RECORDS TO PROCESS:

◆ ◆ ◆ ◆ ◆ ◆ ◆

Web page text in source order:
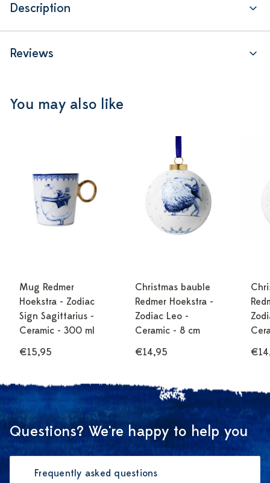
Description
Reviews
You may also like
Mug Redmer
Hoekstra - Zodiac
Sign Sagittarius -
Ceramic - 300 ml
€15,95
Christmas bauble
Redmer Hoekstra -
Zodiac Leo -
Ceramic - 8 cm
€14,95
Questions? We're happy to help you
Frequently asked questions
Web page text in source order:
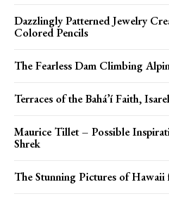
Dazzlingly Patterned Jewelry
Colored Pencils
The Fearless Dam Climbing
Terraces of the Bahá’í Faith, Isarel
Maurice Tillet – Possible
Shrek
The Stunning Pictures of
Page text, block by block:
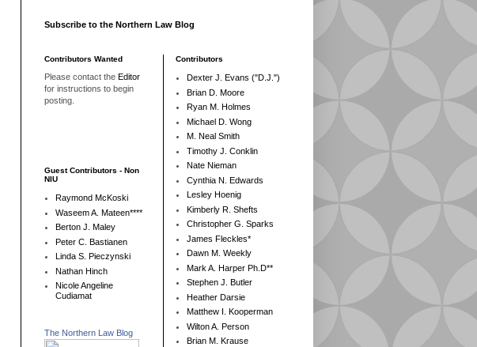
Subscribe to the Northern Law Blog
Contributors Wanted
Please contact the Editor
for instructions to begin
posting.
Guest Contributors - Non
NIU
Raymond McKoski
Waseem A. Mateen****
Berton J. Maley
Peter C. Bastianen
Linda S. Pieczynski
Nathan Hinch
Nicole Angeline
Cudiamat
The Northern Law Blog
Contributors
Dexter J. Evans ("D.J.")
Brian D. Moore
Ryan M. Holmes
Michael D. Wong
M. Neal Smith
Timothy J. Conklin
Nate Nieman
Cynthia N. Edwards
Lesley Hoenig
Kimberly R. Shefts
Christopher G. Sparks
James Fleckles*
Dawn M. Weekly
Mark A. Harper Ph.D**
Stephen J. Butler
Heather Darsie
Matthew I. Kooperman
Wilton A. Person
Brian M. Krause
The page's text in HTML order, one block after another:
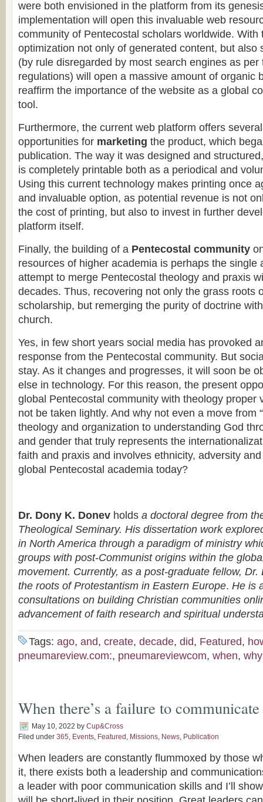
were both envisioned in the platform from its
implementation will open this invaluable web
community of Pentecostal scholars worldwide. With
optimization not only of generated content, but also
(by rule disregarded by most search engines as per
regulations) will open a massive amount of organic
reaffirm the importance of the website as a global
tool.
Furthermore, the current web platform offers
opportunities for marketing the product, which
publication. The way it was designed and
is completely printable both as a periodical and
Using this current technology makes printing once
and invaluable option, as potential revenue is not
the cost of printing, but also to invest in further
platform itself.
Finally, the building of a Pentecostal community
resources of higher academia is perhaps the single
attempt to merge Pentecostal theology and praxis
decades. Thus, recovering not only the grass roots
scholarship, but remerging the purity of doctrine
church.
Yes, in few short years social media has provoked
response from the Pentecostal community. But
stay. As it changes and progresses, it will soon be
else in technology. For this reason, the present
global Pentecostal community with theology proper
not be taken lightly. And why not even a move from
theology and organization to understanding God
and gender that truly represents the
faith and praxis and involves ethnicity, adversity
global Pentecostal academia today?
Dr. Dony K. Donev holds a doctoral degree from
Theological Seminary. His dissertation work
in North America through a paradigm of ministry
groups with post-Communist origins within the
movement. Currently, as a post-graduate fellow, Dr.
the roots of Protestantism in Eastern Europe. He is
consultations on building Christian communities
advancement of faith research and spiritual
Tags: ago, and, create, decade, did, Featured,
pneumareview.com:, pneumareviewcom, when, why
When there’s a failure to communicate
May 10, 2022 by Cup&Cross
Filed under 365, Events, Featured , Missions, News, Publication
When leaders are constantly flummoxed by those
it, there exists both a leadership and
a leader with poor communication skills and I’ll
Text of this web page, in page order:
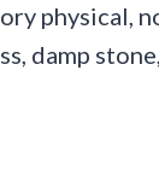
physical,
damp
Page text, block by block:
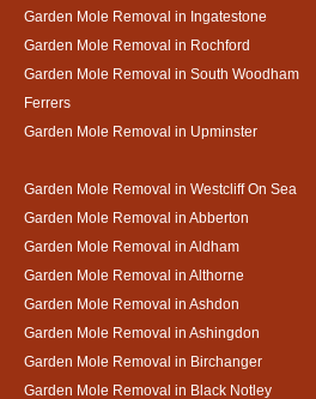
Garden Mole Removal in Ingatestone
Garden Mole Removal in Rochford
Garden Mole Removal in South Woodham
Ferrers
Garden Mole Removal in Upminster
Garden Mole Removal in Westcliff On Sea
Garden Mole Removal in Abberton
Garden Mole Removal in Aldham
Garden Mole Removal in Althorne
Garden Mole Removal in Ashdon
Garden Mole Removal in Ashingdon
Garden Mole Removal in Birchanger
Garden Mole Removal in Black Notley
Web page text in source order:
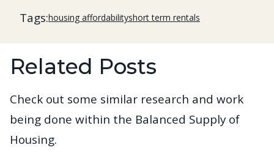
Tags:housing affordabilityshort term rentals
Related Posts
Check out some similar research and work
being done within the Balanced Supply of
Housing.
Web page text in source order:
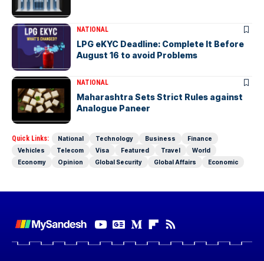
NATIONAL
LPG eKYC Deadline: Complete It Before
August 16 to avoid Problems
NATIONAL
Maharashtra Sets Strict Rules against
Analogue Paneer
Quick Links: National Technology Business
Finance
Vehicles
Telecom Visa Featured Travel
World
Economy
Opinion Global Security Global Affairs Economic
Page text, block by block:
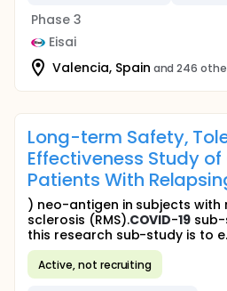
Phase 3
Eisai
Valencia, Spain and 246
Long-term Safety,
Effectiveness Study
Patients With
) neo-antigen in subjects with
sclerosis (RMS).COVID-19
this research sub-study is to
Active, not recruiting
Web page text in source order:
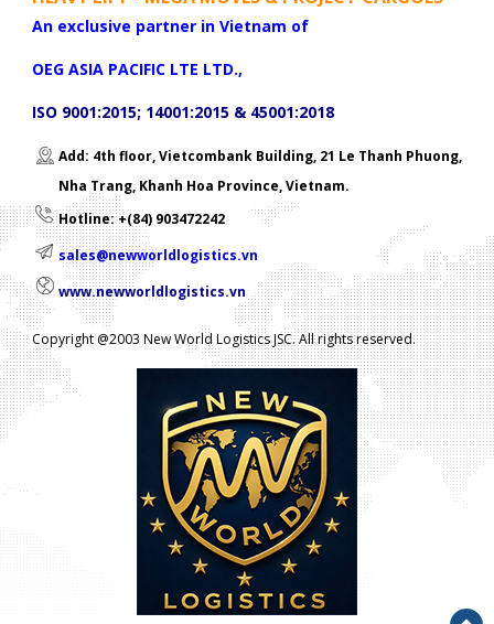
An exclusive partner in Vietnam of
OEG ASIA PACIFIC LTE LTD.,
ISO 9001:2015; 14001:2015 & 45001:2018
Add: 4th floor, Vietcombank Building, 21 Le Thanh Phuong,
Nha Trang, Khanh Hoa Province, Vietnam.
Hotline: +(84) 903472242
sales@newworldlogistics.vn
www.newworldlogistics.vn
Copyright @2003 New World Logistics JSC. All rights reserved.
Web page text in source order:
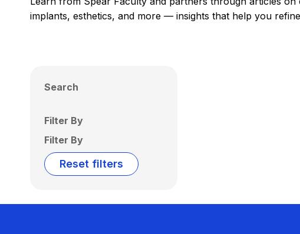
implants, esthetics, and more — insights that help you
Search
Filter By
Filter By
Reset filters
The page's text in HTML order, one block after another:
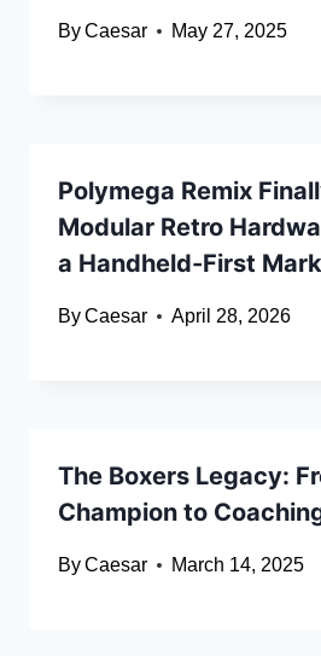
ByCaesar May 27, 2025
Polymega Remix
Modular Retro
a Handheld-First
ByCaesar April 28, 2026
The Boxers Legacy:
Champion to
ByCaesar March 14, 2025
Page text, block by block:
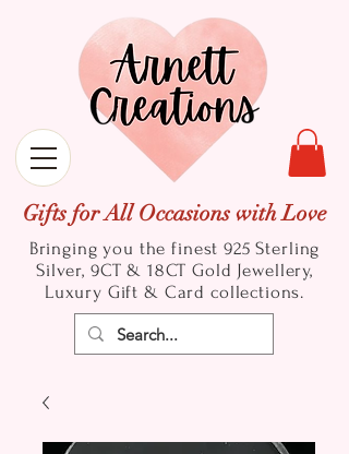
Gifts for All Occasions with Love
Bringing you the finest 925 Sterling
Silver, 9CT & 18CT Gold Jewellery,
Luxury Gift & Card collections.
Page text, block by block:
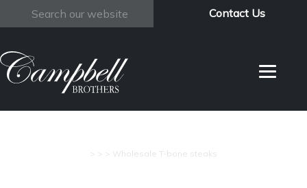
Search
Contact Us
> > > Wholesale T-bone steaks
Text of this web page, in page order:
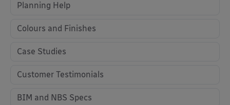
Planning Help
Colours and Finishes
Case Studies
Customer Testimonials
BIM and NBS Specs
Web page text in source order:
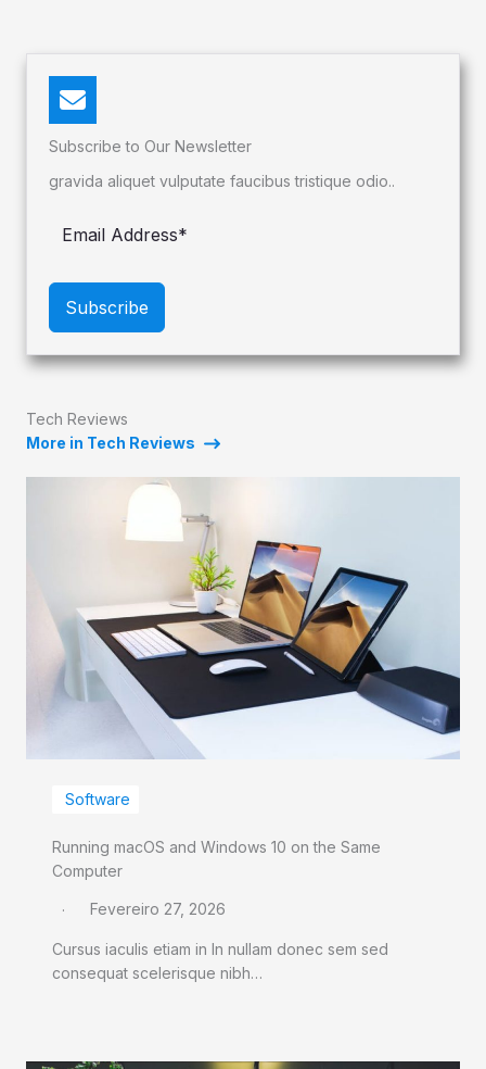
Subscribe to Our Newsletter
gravida aliquet vulputate faucibus tristique odio..
Subscribe
Tech Reviews
More in Tech Reviews
Software
Running macOS and Windows 10 on the Same
Computer
Fevereiro 27, 2026
Cursus iaculis etiam in In nullam donec sem sed
consequat scelerisque nibh…
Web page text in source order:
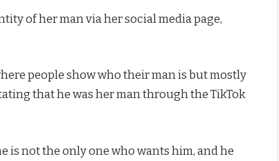
of her man via her social media page,
people show who their man is but mostly
that he was her man through the TikTok
is not the only one who wants him, and he
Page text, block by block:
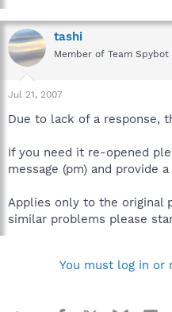
tashi
Member of Team Spybot
Jul 21, 2007
Due to lack of a response,
If you need it re-opened
message (pm) and provide
Applies only to the original
similar problems please
You must log in or
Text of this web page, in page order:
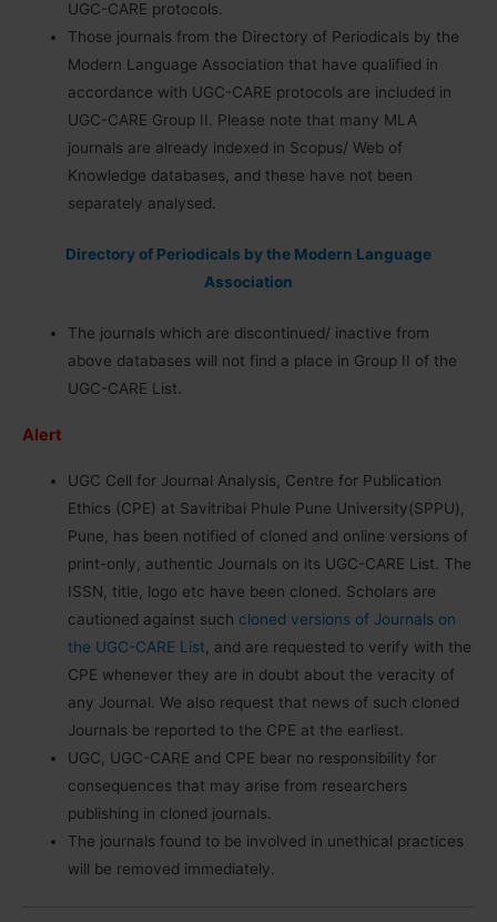
UGC-CARE protocols.
Those journals from the Directory of Periodicals by the
Modern Language Association that have qualified in
accordance with UGC-CARE protocols are included in
UGC-CARE Group II. Please note that many MLA
journals are already indexed in Scopus/ Web of
Knowledge databases, and these have not been
separately analysed.
Directory of Periodicals by the Modern Language
Association
The journals which are discontinued/ inactive from
above databases will not find a place in Group II of the
UGC-CARE List.
Alert
UGC Cell for Journal Analysis, Centre for Publication
Ethics (CPE) at Savitribai Phule Pune University(SPPU),
Pune, has been notified of cloned and online versions of
print-only, authentic Journals on its UGC-CARE List. The
ISSN, title, logo etc have been cloned. Scholars are
cautioned against such cloned versions of Journals on
the UGC-CARE List , and are requested to verify with the
CPE whenever they are in doubt about the veracity of
any Journal. We also request that news of such cloned
Journals be reported to the CPE at the earliest.
UGC, UGC-CARE and CPE bear no responsibility for
consequences that may arise from researchers
publishing in cloned journals.
The journals found to be involved in unethical practices
will be removed immediately.
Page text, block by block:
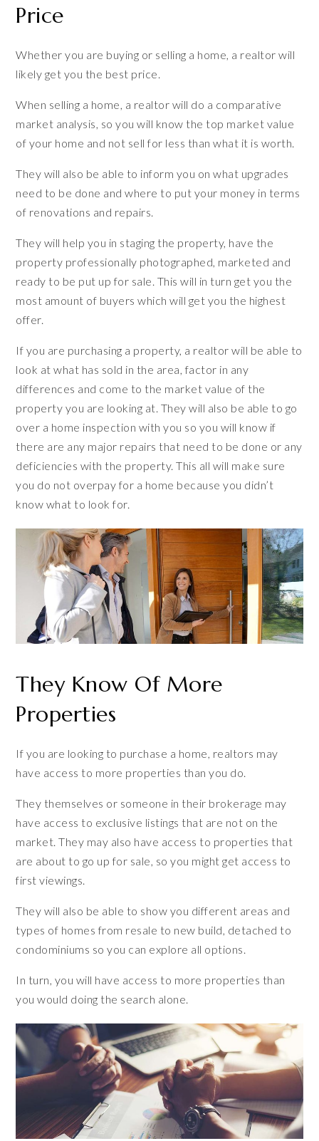
Price
Whether you are buying or selling a home, a realtor will
likely get you the best price.
When selling a home, a realtor will do a comparative
market analysis, so you will know the top market value
of your home and not sell for less than what it is worth.
They will also be able to inform you on what upgrades
need to be done and where to put your money in terms
of renovations and repairs.
They will help you in staging the property, have the
property professionally photographed, marketed and
ready to be put up for sale. This will in turn get you the
most amount of buyers which will get you the highest
offer.
If you are purchasing a property, a realtor will be able to
look at what has sold in the area, factor in any
differences and come to the market value of the
property you are looking at. They will also be able to go
over a home inspection with you so you will know if
there are any major repairs that need to be done or any
deficiencies with the property. This all will make sure
you do not overpay for a home because you didn’t
know what to look for.
They Know Of More
Properties
If you are looking to purchase a home, realtors may
have access to more properties than you do.
They themselves or someone in their brokerage may
have access to exclusive listings that are not on the
market. They may also have access to properties that
are about to go up for sale, so you might get access to
first viewings.
They will also be able to show you different areas and
types of homes from resale to new build, detached to
condominiums so you can explore all options.
In turn, you will have access to more properties than
you would doing the search alone.
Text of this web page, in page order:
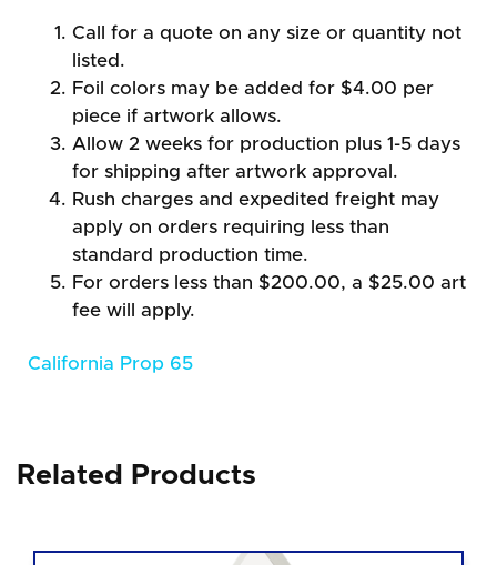
Call for a quote on any size or quantity not
listed.
Foil colors may be added for $4.00 per
piece if artwork allows.
Allow 2 weeks for production plus 1-5 days
for shipping after artwork approval.
Rush charges and expedited freight may
apply on orders requiring less than
standard production time.
For orders less than $200.00, a $25.00 art
fee will apply.
California Prop 65
Related Products
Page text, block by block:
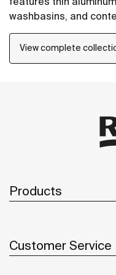
washbasins, and
collection offers
one-drawer units or
increased storage and
View complete
Products
Customer Service

◆ ◆ ◆ ◆ ◆ ◆ ◆

EXERCISE AIM: Find the line containing "have access to more properties than you do." in the records above, then copy it and every line after it exactly, through the last one, without any pictures.

EXERCISE ANSWER:
have access to more properties than you do.
They themselves or someone in their brokerage may
have access to exclusive listings that are not on the
market. They may also have access to properties that
are about to go up for sale, so you might get access to
first viewings.
They will also be able to show you different areas and
types of homes from resale to new build, detached to
condominiums so you can explore all options.
In turn, you will have access to more properties than
you would doing the search alone.
Text of this web page, in page order:
Call for a quote on any size or quantity not
listed.
Foil colors may be added for $4.00 per
piece if artwork allows.
Allow 2 weeks for production plus 1-5 days
for shipping after artwork approval.
Rush charges and expedited freight may
apply on orders requiring less than
standard production time.
For orders less than $200.00, a $25.00 art
fee will apply.
California Prop 65
Related Products
Page text, block by block:
washbasins, and
collection offers
one-drawer units or
increased storage and
View complete
Products
Customer Service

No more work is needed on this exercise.